> Task
Provide only the number of lines below that contain the word "Saturdays".

> Records for the exercise

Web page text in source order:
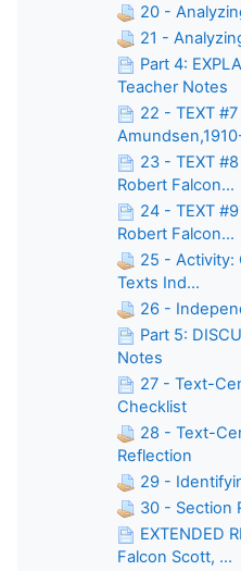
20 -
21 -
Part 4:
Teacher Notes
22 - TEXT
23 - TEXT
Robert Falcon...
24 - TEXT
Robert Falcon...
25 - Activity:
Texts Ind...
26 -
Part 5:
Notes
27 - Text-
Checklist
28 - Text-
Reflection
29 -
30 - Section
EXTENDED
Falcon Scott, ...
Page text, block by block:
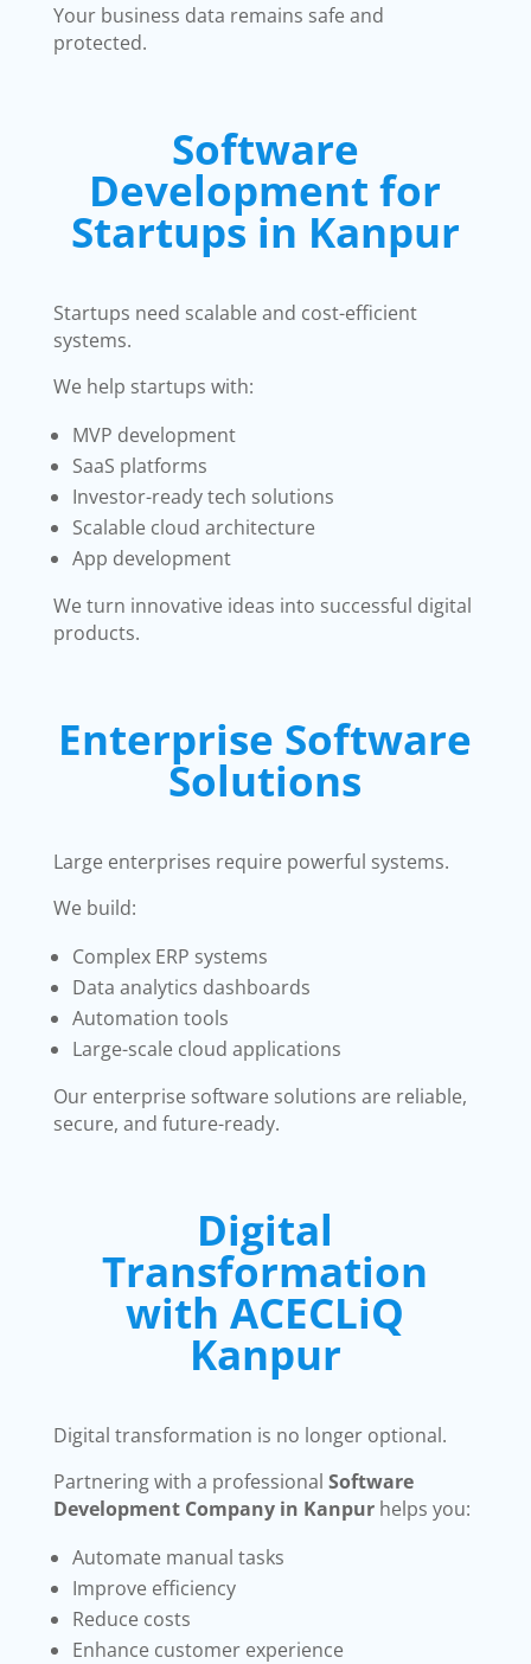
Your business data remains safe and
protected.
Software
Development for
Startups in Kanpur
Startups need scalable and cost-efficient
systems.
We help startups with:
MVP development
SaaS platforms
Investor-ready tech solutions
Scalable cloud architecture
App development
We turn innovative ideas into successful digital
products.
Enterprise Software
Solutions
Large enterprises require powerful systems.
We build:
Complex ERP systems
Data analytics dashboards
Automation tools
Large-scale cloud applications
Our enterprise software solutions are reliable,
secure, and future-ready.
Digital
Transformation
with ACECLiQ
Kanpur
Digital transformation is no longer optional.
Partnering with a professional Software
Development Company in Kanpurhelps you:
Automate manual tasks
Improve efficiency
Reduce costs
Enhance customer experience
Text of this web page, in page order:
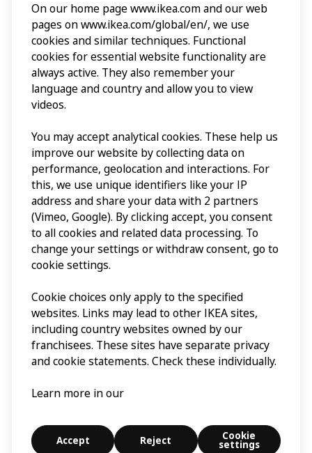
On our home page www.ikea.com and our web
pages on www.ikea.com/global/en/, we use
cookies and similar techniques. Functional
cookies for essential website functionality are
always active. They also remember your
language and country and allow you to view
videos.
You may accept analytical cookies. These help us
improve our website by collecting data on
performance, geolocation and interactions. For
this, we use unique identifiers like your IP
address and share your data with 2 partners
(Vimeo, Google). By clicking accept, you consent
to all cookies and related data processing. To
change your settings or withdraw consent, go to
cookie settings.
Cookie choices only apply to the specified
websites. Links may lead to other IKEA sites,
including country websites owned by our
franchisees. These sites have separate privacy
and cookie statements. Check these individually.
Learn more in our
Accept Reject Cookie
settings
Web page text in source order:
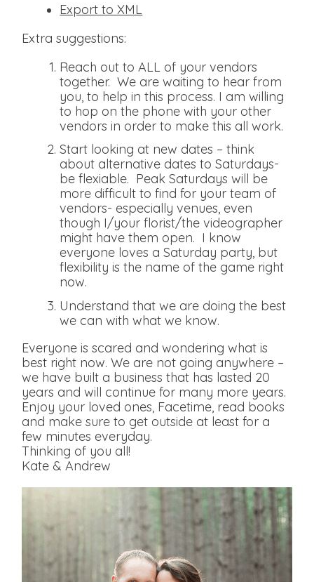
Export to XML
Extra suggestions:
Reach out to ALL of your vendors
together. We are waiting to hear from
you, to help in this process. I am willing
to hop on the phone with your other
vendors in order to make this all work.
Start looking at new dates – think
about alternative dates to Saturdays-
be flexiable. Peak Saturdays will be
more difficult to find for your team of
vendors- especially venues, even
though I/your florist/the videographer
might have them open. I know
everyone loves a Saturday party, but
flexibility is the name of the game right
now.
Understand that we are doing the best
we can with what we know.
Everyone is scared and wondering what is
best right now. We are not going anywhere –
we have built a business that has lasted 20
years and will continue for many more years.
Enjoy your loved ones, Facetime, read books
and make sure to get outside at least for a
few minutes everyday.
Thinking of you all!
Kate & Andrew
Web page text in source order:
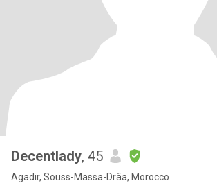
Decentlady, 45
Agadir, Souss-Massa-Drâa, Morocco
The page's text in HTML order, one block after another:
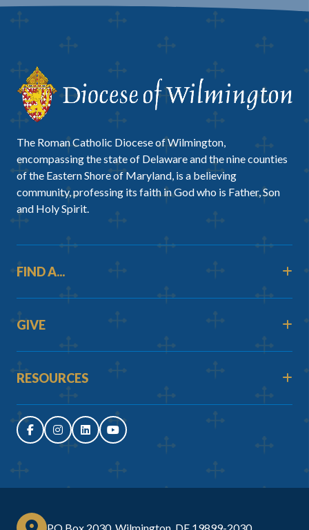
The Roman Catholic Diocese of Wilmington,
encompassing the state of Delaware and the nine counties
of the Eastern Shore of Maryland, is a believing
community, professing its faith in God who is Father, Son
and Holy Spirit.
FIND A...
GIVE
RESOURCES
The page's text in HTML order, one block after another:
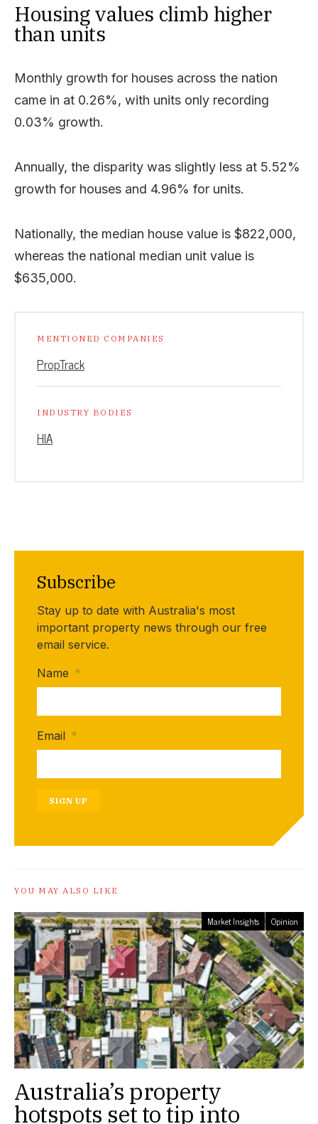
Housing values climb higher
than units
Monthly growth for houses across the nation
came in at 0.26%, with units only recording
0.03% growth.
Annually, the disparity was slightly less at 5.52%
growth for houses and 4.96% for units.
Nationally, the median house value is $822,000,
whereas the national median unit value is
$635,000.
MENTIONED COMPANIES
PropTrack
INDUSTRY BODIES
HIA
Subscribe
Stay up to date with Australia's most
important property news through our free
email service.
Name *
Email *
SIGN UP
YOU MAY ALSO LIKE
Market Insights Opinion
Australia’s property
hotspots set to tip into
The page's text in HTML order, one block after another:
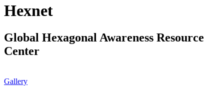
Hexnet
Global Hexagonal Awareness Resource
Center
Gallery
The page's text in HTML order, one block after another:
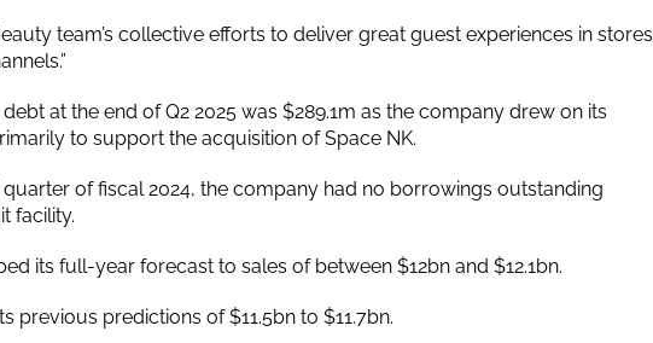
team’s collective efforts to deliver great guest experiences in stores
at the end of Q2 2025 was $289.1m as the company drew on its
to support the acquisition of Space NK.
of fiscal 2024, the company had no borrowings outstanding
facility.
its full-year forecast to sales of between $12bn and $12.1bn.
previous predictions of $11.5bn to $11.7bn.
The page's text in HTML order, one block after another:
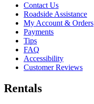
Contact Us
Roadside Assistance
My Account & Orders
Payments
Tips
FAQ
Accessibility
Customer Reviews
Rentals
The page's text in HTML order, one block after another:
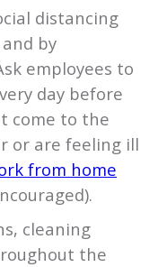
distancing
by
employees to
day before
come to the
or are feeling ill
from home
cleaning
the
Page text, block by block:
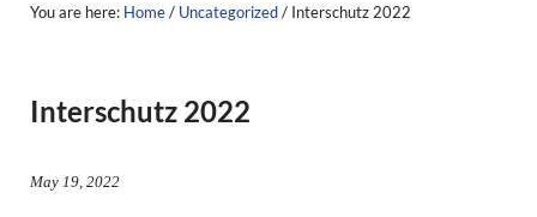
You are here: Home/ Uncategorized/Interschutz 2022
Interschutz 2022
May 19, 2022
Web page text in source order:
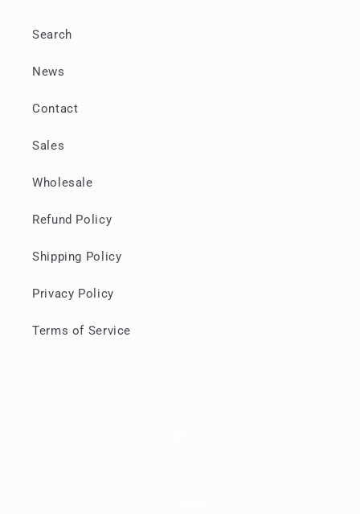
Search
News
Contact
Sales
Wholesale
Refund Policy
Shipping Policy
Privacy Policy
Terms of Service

> Response below
2